What Comprises a Smart City?
As many cities around the world seek to become smart cities, how can we define and even rank a smart city? What are the indicators? Several smart city indexes (e.g., A.T. Kearney Global Cities, the Global Power City Index (GPCI), etc.) help make those determinations.
Let’s take a look at the smart cities index prepared by the IESE Center for Globalization and Strategy, called “The Cities in Motion Index” (CIMI). CIMI takes into account 10 categories: economy, technology, human capital, social cohesion, international outreach, environment, mobility and transportation, urban planning, public management, and governance. The table shows the top 15 cities and their ranking according to the 2016 CIMI. To see the complete ranking of the 181 cities included in the index, click here.
In the table, seven American cities are listed in the top 15: New York City, San Francisco, Boston, Chicago, Washington, D.C., and Los Angeles. New York City is ranked first on the overall ranking due to taking first place in the economy category, third place in technology, and fourth place in the human capital, public management, governance, international outreach, and transport categories.
NYC’s Smart Approach
The fact that New York City ranks first on the overall ranking doesn’t mean that there’s no room for improvement, though. For instance, it ranks quite low in the categories of social cohesion (161) and in environment (93). The city is trying to improve those areas through different initiatives, which include:
• Smart Indoor Lighting: The city of New York created the Accelerated Conservation and Efficiency (ACE) program to help decrease New York City’s energy bill and reduce greenhouse gas emissions in city agencies. The numerous facilities of the New York City Fire Department (FDNY), for example, operate 24/7 and could be one focus area for significant energy savings. The ACE program installed smart-lighting solutions (including LED upgrades and advanced lighting controls), reducing energy use by an estimated 3 million kilowatt-hours and eliminating gas emissions by approximately 520 metric tons of carbon-dioxide equivalent annually.
• Wireless Water Meters: New York City’s Department of Environmental Protection (DEP) has installed an advanced Automatic Meter Reading (AMR) system comprising more than 800,000 water sensors distributed throughout the five boroughs (Fig. 3). The DEP system uses a combination of Aclara’s STAR Network meter transmission units (MTUs) and data collector units (DCUs) to read meters and transmit data back to the utility. The MTUs read the meter and forward the data on an FCC-licensed wireless channel at customer-specified intervals.
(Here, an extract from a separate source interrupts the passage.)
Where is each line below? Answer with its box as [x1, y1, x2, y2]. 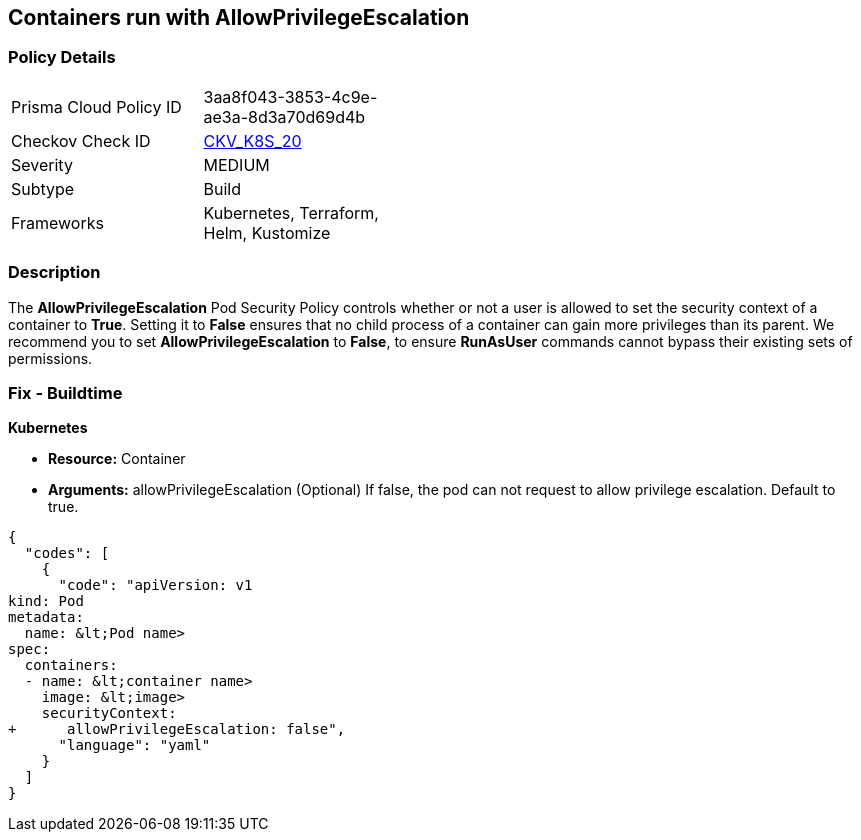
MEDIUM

• Responsive Traffic Management: The NYC Department of Transportation (DOT) established “Midtown in Motion,” a smart-city approach to traffic management. Midtown in Motion uses microwave sensors, traffic video cameras, and E-ZPass readers to measure traffic speeds and spot congestion to remotely adjust traffic-signal patterns in the Midtown area of Manhattan, which covers an area of 270 blocks approximately. The data from the sensors and cameras is transmitted wirelessly in real time to the Traffic Management Center (TMC) in Long Island City, where engineers make constant adjustments to traffic signals. Current traffic data is captured by TransCore’s RFID readers and other sensors, and then transmitted via NYCWiN to the TMC. Midtown in Motion not only manages the traffic, it also helps the environment by reducing greenhouse gases emitted by vehicles sitting idle in traffic.
• Smart Waste Management: The Department of Sanitation collects more than 10,500 tons of residential and institutional garbage and 1760 tons of recyclables every day. One of the most deployed smart waste and recycling systems in New York is the Bigbelly. The containers, equipped with Qualcomm chips, use the integrated wireless sensors to detect trash level in real-time, alerting sanitation services to empty the bin.
• The Lowline: The goal of this unique project is to build an underground park using innovative solar technology to illuminate a historic trolley terminal on the Lower East Side of New York City, below Delancey St. The solar technology would transmit the necessary wavelengths of light to support photosynthesis, enabling plants and trees to grow (Fig. 4). In the end, the Lowline will create more public spaces with green areas that New Yorkers will gladly welcome. The ongoing project will not open until at least 2021.